IRBs are capable of oxidizing poorly biodegradable organic compounds, such as aromatic hydrocarbons (Kim et al. 2014b). The enhanced degradation of refractory organics through ferric reduction may therefore also lead to an increase in methanogenesis rate. A recent work on the AD of waste-activated sludge reported an increase in methane production by ferric oxyhydroxide addition concurrent with a significant increase (2.3-fold) in the soluble Fe(II) concentration (Baek et al. 2014). This indicates that at least some of the ferric oxide particles added were reduced and consumed as the final electron acceptor (i.e., iron reduction) rather than being used as conduits for electron transfer (i.e., electric syntrophy). Unlike sewage sludge, however, the whey used as the substrate for our batch reactors is readily biodegradable and contains little refractory organic material. In such a case, active iron reduction can negatively affect methanogenesis because IRBs and methanogens compete for acetate (Lovely and Phillips 1987) and a system dominated by the slow-growing Methanosaeta, such as our experimental reactors, is known to be more sensitive to this competition. However, the acetate consumption was much faster and more effective in R2 and R3 than in R1, implying that the ferric oxides benefited the aceticlastic methanogens (Figs. 1 and 2). Therefore, the accelerated methanogenesis in the ferric oxide-supplemented reactors was more likely attributed to the electric syntrophy between the methanogens and electroactive bacteria mediated by the (semi)conductive ferric oxides. In support of this, a recent study revealed that magnetite facilitates extracellular electron transfer in a similar manner to c-type cytochromes and further demonstrated the compensation of the deficiency of the functions of a c-type cytochrome (OmcS) by magnetite (Liu et al. 2015).

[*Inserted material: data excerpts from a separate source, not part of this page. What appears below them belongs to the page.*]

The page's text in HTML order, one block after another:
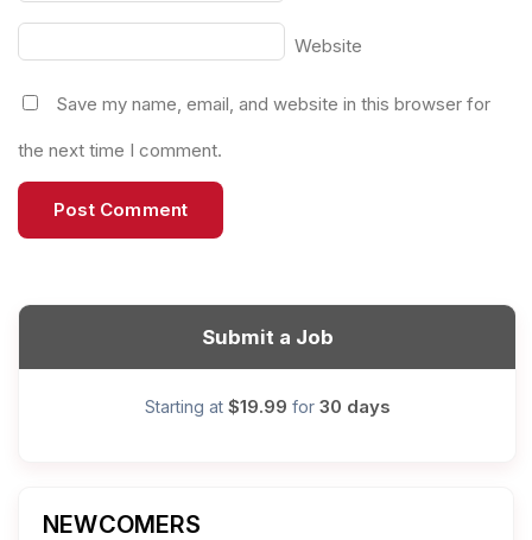
Website
Save my name, email, and website in this browser for
the next time I comment.
Submit a Job
Starting at $19.99 for 30 days
NEWCOMERS

Another point to consider is the fact that several Clostridium species are capable of using Fe(III) as a minor electron acceptor (<5 % of the reducing equivalent) for fermentative growth (Lovley 2006). Although these bacteria do not conserve energy from ferric reduction, thermodynamic estimations proved that fermentation coupled with ferric reduction is energetically more favorable than without it (Lovley and Phillips 1989). This implies that the growth of the fermentative iron reducers can potentially be stimulated by providing ferric iron. It is therefore interesting to observe that WB10, a DGGE band assigned to Clostridium, was observed to have a substantially greater intensity in R2 and R3 than in R1 during the active acidogenesis period (Figs. 2 and 4b). In addition, a previous study actually reported the increase in cellular activity of Clostridium chauvoei, to which WB10 was most closely related, by the addition of ferric salts (Scott 1926). These suggest that the Clostridium-related population corresponding to WB10 was likely a fermentative iron reducer and was stimulated to active growth in R2 and R3. Given that both C. chauvoei and Clostridium tertium (Table 3) are able to ferment lactose and produce acetate followed by butyrate as the major fermentation products (De Vos et al. 2009), this stimulated growth may have contributed to the alteration in the composition of the VFAs produced (i.e., higher proportion of acetate) in the reactors (Figs. 2 and 3). Such a shift in the metabolic characteristics towards more acetic-type fermentation seems to be beneficial to methanogenesis (Fig. 1). The biostimulation of fermentative iron reducers and its influence on methanogenesis have been little explored, and this interesting potential deserves further study.